Evolution of Magnetic Fields in High Mass Star Formation: Linking field geometry and collapse for the W51 e2/e8 cores

TL;DR

This study uses high-resolution polarization observations to reveal hourglass-shaped magnetic fields in collapsing cores of W51 e2/e8, linking magnetic field geometry to star formation processes and core collapse.

Contribution

It provides the first high-resolution polarization maps showing hourglass magnetic fields in massive star-forming cores, supporting magnetic fragmentation and accretion models.

Findings

Magnetic fields are hourglass-shaped near the cores.

Magnetic fields are aligned with ionized accretion flows.

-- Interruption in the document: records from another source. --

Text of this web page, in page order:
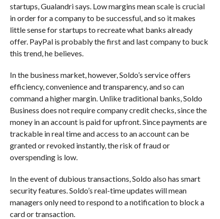
startups, Gualandri says. Low margins mean scale is crucial
in order for a company to be successful, and so it makes
little sense for startups to recreate what banks already
offer. PayPal is probably the first and last company to buck
this trend, he believes.
In the business market, however, Soldo’s service offers
efficiency, convenience and transparency, and so can
command a higher margin. Unlike traditional banks, Soldo
Business does not require company credit checks, since the
money in an account is paid for upfront. Since payments are
trackable in real time and access to an account can be
granted or revoked instantly, the risk of fraud or
overspending is low.
In the event of dubious transactions, Soldo also has smart
security features. Soldo’s real-time updates will mean
managers only need to respond to a notification to block a
card or transaction.
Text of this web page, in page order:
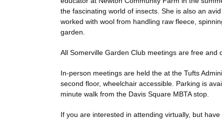
the fascinating world of insects. She is also an
worked with wool from handling raw fleece,
garden.
All Somerville Garden Club meetings are free and
In-person meetings are held the at the Tufts
second floor, wheelchair accessible. Parking is
minute walk from the Davis Square MBTA stop.
If you are interested in attending virtually, but
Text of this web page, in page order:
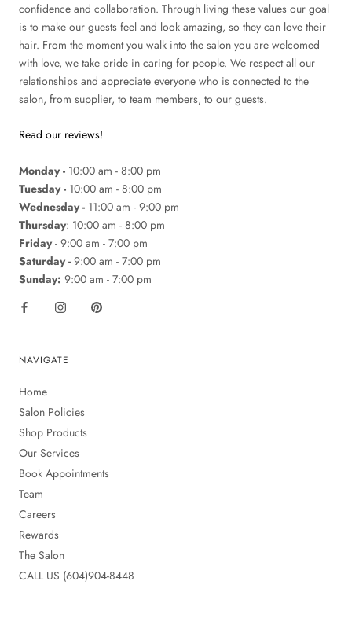
confidence and collaboration. Through living these values our goal
is to make our guests feel and look amazing, so they can love their
hair. From the moment you walk into the salon you are welcomed
with love, we take pride in caring for people. We respect all our
relationships and appreciate everyone who is connected to the
salon, from supplier, to team members, to our guests.
Read our reviews!
Monday - 10:00 am - 8:00 pm
Tuesday - 10:00 am - 8:00 pm
Wednesday - 11:00 am - 9:00 pm
Thursday: 10:00 am - 8:00 pm
Friday- 9:00 am - 7:00 pm
Saturday - 9:00 am - 7:00 pm
Sunday: 9:00 am - 7:00 pm
NAVIGATE
Home
Salon Policies
Shop Products
Our Services
Book Appointments
Team
Careers
Rewards
The Salon
CALL US (604)904-8448
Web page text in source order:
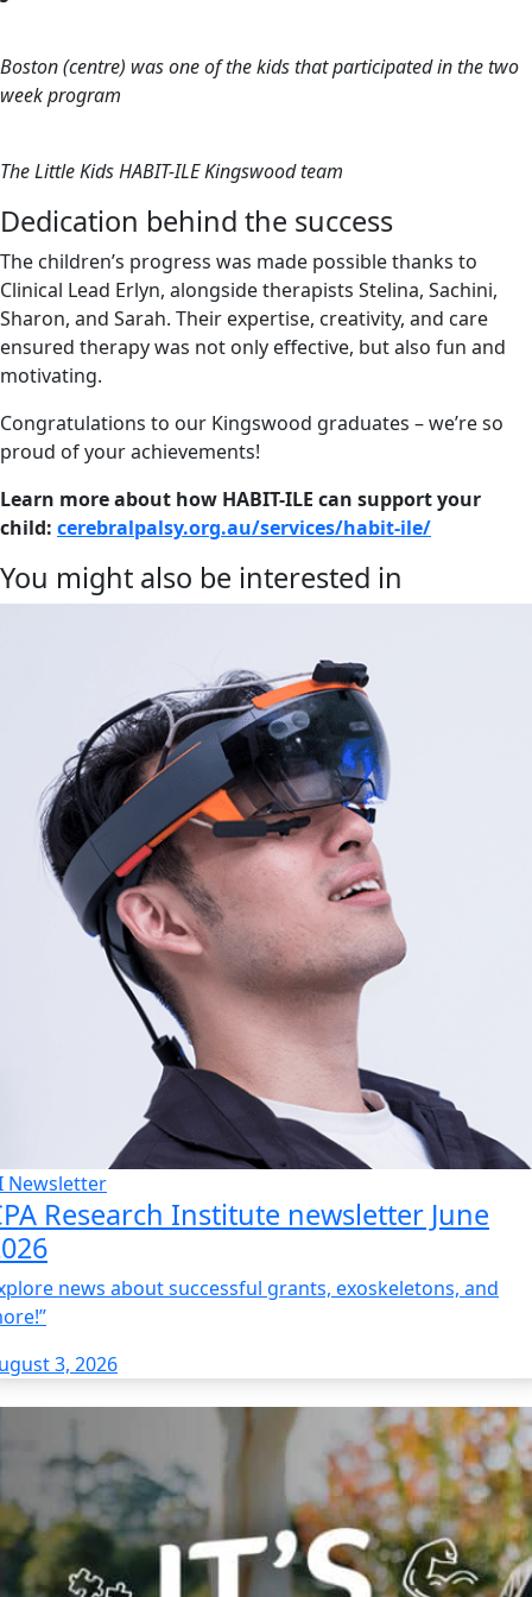
Boston (centre) was one of the kids that participated in the two
week program
The Little Kids HABIT-ILE Kingswood team
Dedication behind the success
The children’s progress was made possible thanks to
Clinical Lead Erlyn, alongside therapists Stelina, Sachini,
Sharon, and Sarah. Their expertise, creativity, and care
ensured therapy was not only effective, but also fun and
motivating.
Congratulations to our Kingswood graduates – we’re so
proud of your achievements!
Learn more about how HABIT-ILE can support your
child: cerebralpalsy.org.au/services/habit-ile/
You might also be interested in
Newsletter
Research Institute newsletter June
news about successful grants, exoskeletons, and
3, 2026
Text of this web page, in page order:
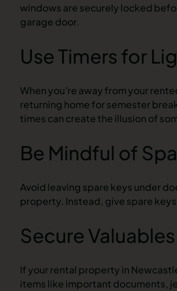
windows are securely locked
garage door.
Use Timers for
When you're away from your
returning home for semester
times can create the illusion of
Be Mindful of
Avoid leaving spare keys under
property. Instead, give spare
Secure Valuables
If your rental property in
items like important documents,
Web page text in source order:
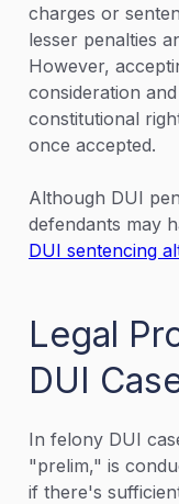
charges or
lesser penalties
However,
consideration
constitutional
once accepted.
Although DUI
defendants may
DUI sentencing
Legal
DUI
In felony DUI
"prelim," is
if there's
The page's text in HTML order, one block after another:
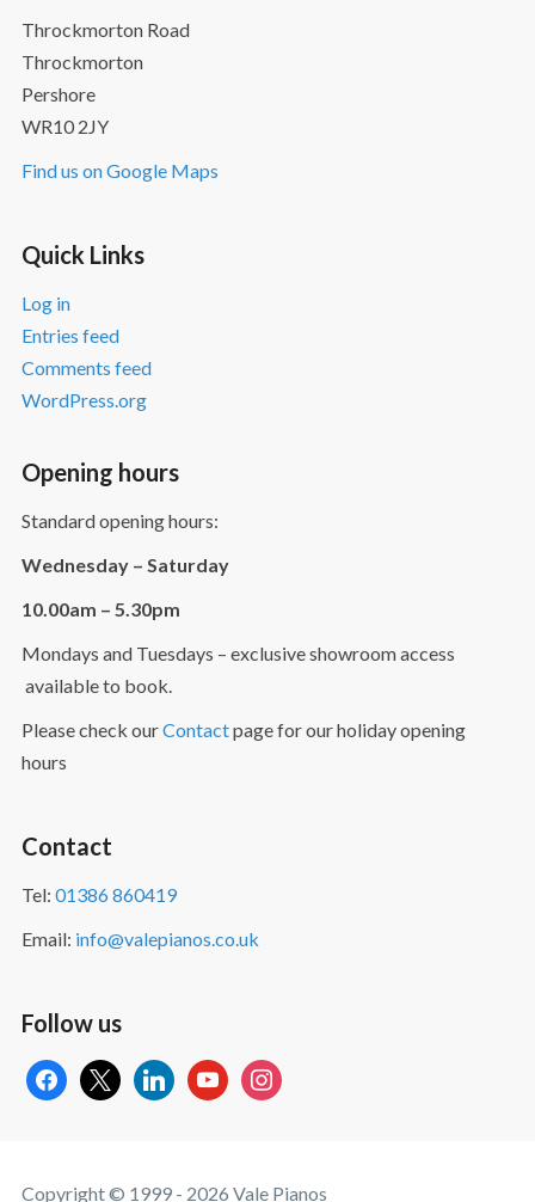
Throckmorton Road
Throckmorton
Pershore
WR10 2JY
Find us on Google Maps
Quick Links
Log in
Entries feed
Comments feed
WordPress.org
Opening hours
Standard opening hours:
Wednesday – Saturday
10.00am – 5.30pm
Mondays and Tuesdays – exclusive showroom access
available to book.
Please check ourContactpage for our holiday opening
hours
Contact
Tel: 01386 860419
Email: info@valepianos.co.uk
Follow us
facebook
x linkedinyoutubeinstagram
Copyright © 1999 - 2026 Vale Pianos
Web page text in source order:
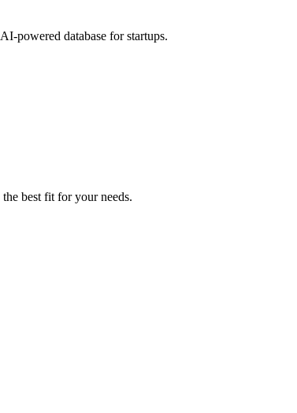
powered database for startups.
best fit for your needs.
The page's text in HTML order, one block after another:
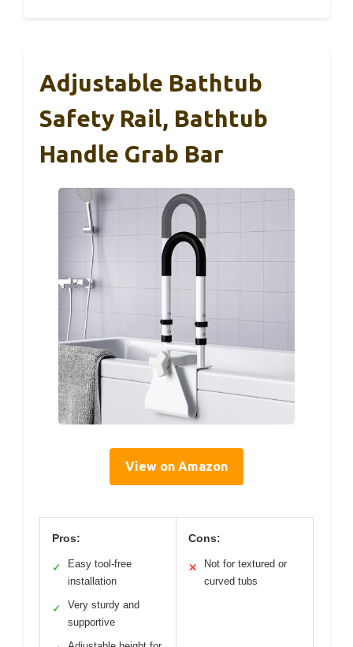
Adjustable Bathtub
Safety Rail, Bathtub
Handle Grab Bar
View on Amazon
Pros:
✓
Easy tool-free
installation
✓
Very sturdy and
supportive
Cons:
✕
Not for textured or
curved tubs
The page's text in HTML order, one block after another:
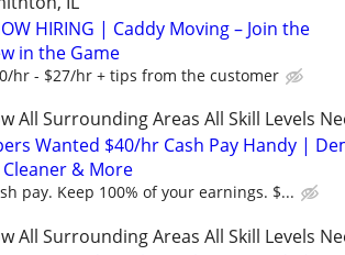
HIRING | Caddy Moving – Join the
in the Game
hr - $27/hr + tips from the customer
All Surrounding Areas All Skill Levels
Wanted $40/hr Cash Pay Handy |
& More
pay. Keep 100% of your earnings. $...
All Surrounding Areas All Skill Levels
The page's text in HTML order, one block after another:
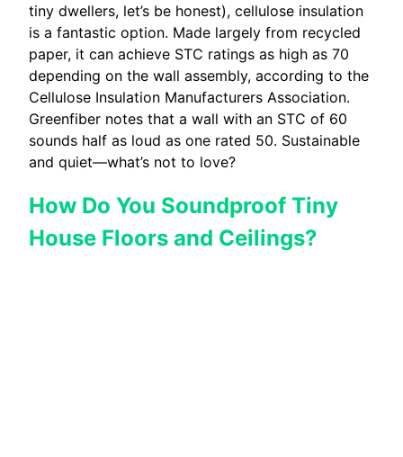
tiny dwellers, let’s be honest), cellulose insulation
is a fantastic option. Made largely from recycled
paper, it can achieve STC ratings as high as 70
depending on the wall assembly, according to the
Cellulose Insulation Manufacturers Association.
Greenfiber notes that a wall with an STC of 60
sounds half as loud as one rated 50. Sustainable
and quiet—what’s not to love?
How Do You Soundproof Tiny
House Floors and Ceilings?
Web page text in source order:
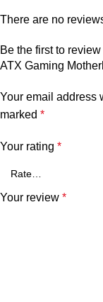
There are no
Be the first to
ATX Gaming
Your email address
marked *
Your rating *
Your review *
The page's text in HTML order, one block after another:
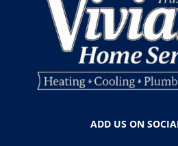
ADD US ON
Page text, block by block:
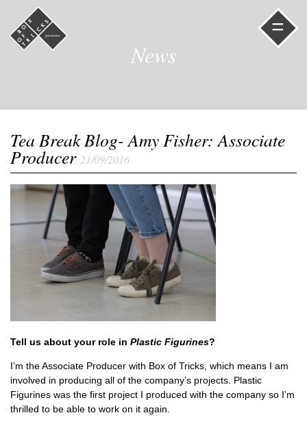
=
News
Tea Break Blog- Amy Fisher: Associate
Producer 21/09/2016
Tell us about your role in Plastic Figurines?
I’m the Associate Producer with Box of Tricks, which means I am
involved in producing all of the company’s projects. Plastic
Figurines was the first project I produced with the company so I’m
thrilled to be able to work on it again.
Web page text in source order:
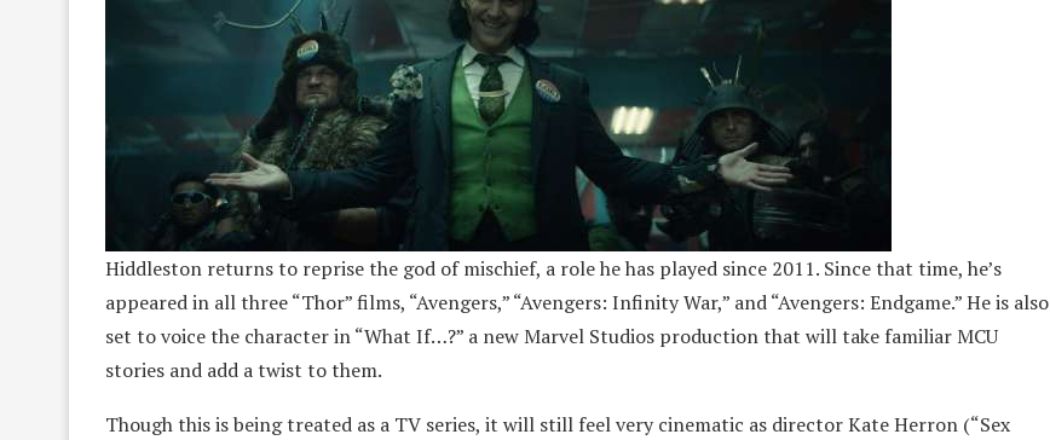
Hiddleston returns to reprise the god of mischief, a role he has played since 2011. Since that time, he’s
appeared in all three “Thor” films, “Avengers,” “Avengers: Infinity War,” and “Avengers: Endgame.” He is also
set to voice the character in “What If…?” a new Marvel Studios production that will take familiar MCU
stories and add a twist to them.
Though this is being treated as a TV series, it will still feel very cinematic as director Kate Herron (“Sex
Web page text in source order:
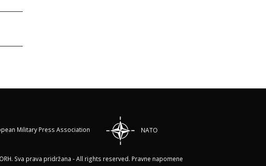
Military Press Association NATO
Sva prava pridržana - All rights reserved. Pravne napomene
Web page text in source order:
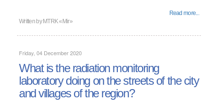
Read more...
Written by MTRK «Mir»
Friday, 04 December 2020
What is the radiation monitoring
laboratory doing on the streets of the city
and villages of the region?

Cores are within a subcritical envelope, supporting magnetic fragmentation.

Abstract

We report our observational results of 870 $\mu$m continuum emission and its linear polarization in the massive star formation site W51 e2/e8. Inferred from the linear polarization maps, the magnetic field in the plane of sky (B$_{\bot}$) is traced with an angular resolution of 0$\farcs$7 with the Submillimeter Array (SMA). Whereas previous BIMA observations with an angular resolution of 3$\arcsec$ (0.1 pc) showed a uniform B field, our revealed B$_{\bot}$ morphology is hourglass-like in the collapsing core near the Ultracompact H II region e2 and also possibly in e8. The decrease in polarization near the continuum peak seen at lower angular resolution is apparently due to the more complex structures at smaller scales. In e2, the pinched direction of the hourglass-like B field morphology is parallel to the plane of the ionized accretion flow traced by H53$\alpha$, suggesting that the massive stars are formed via processes similar to the low mass stars, i.e. accretion through a disk, except that the mass involved is much larger. Furthermore, our finding that the resolved collapsing cores in e2 and e8 lie within one subcritical 0.5 pc envelope supports the scenario of \textit{magnetic fragmentation} via ambipolar diffusion. We therefore suggest that magnetic fields control the dynamical evolution of the envelope and cores in W51 e2 and e8.